WHAT NEEDS TO BE DONE: The material below holds pictures, which are to be left out; copy exactly the lines from the one with "Realiza una aplicación" through the one with "on an affected".

MATERIALS PROVIDED:

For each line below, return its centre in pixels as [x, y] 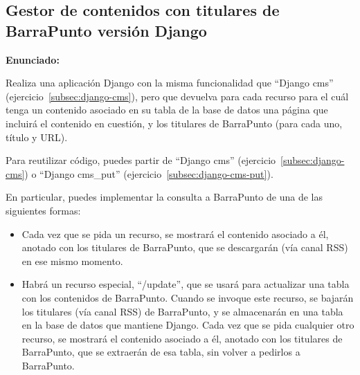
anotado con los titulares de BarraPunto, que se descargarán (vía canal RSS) [185, 247]
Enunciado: [33, 59]
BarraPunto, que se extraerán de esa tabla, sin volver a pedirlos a [161, 352]
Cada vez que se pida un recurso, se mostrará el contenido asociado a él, [175, 234]
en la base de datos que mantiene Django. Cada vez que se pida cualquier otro [188, 325]
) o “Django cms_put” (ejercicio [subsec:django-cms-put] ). [149, 173]
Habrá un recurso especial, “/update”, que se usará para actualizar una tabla [186, 284]
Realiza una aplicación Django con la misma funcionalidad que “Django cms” [170, 83]
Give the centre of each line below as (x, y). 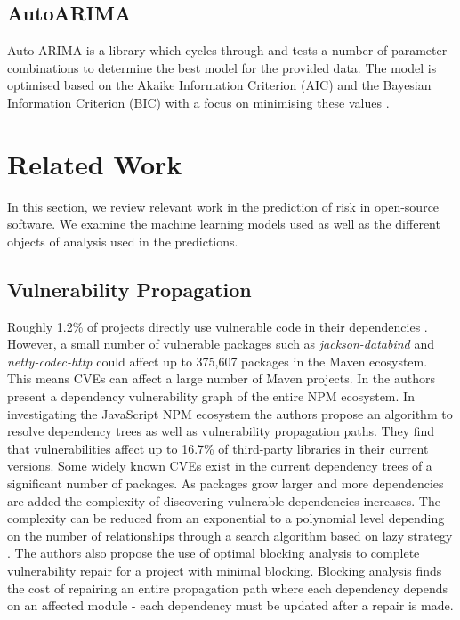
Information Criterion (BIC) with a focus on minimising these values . (198, 102)
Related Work (95, 163)
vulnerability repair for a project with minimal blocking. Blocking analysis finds (225, 570)
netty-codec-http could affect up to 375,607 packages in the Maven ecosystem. (218, 361)
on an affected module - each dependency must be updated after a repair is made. (230, 605)
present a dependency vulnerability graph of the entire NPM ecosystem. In (211, 396)
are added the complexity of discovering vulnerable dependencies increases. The (224, 500)
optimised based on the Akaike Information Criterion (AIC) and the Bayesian (219, 85)
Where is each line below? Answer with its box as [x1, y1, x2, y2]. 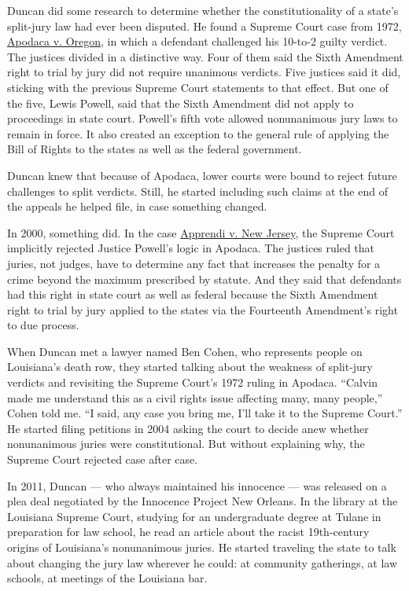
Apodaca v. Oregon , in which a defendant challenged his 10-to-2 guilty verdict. [7, 33, 388, 50]
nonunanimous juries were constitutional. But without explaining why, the [7, 435, 365, 452]
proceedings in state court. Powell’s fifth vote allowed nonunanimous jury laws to [7, 110, 398, 127]
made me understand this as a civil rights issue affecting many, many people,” [7, 389, 383, 406]
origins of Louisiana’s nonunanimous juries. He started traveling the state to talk [7, 539, 396, 555]
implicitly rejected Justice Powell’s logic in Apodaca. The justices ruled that [7, 240, 375, 256]
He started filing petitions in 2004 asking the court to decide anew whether [7, 420, 369, 436]
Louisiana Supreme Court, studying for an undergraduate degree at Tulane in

YOUR SOLUTION:
Realiza una aplicación Django con la misma funcionalidad que “Django cms” [170, 83]
Give the centre of each line below as (x, y). 
Information Criterion (BIC) with a focus on minimising these values . (198, 102)
Related Work (95, 163)
vulnerability repair for a project with minimal blocking. Blocking analysis finds (225, 570)
netty-codec-http could affect up to 375,607 packages in the Maven ecosystem. (218, 361)
on an affected module - each dependency must be updated after a repair is made. (230, 605)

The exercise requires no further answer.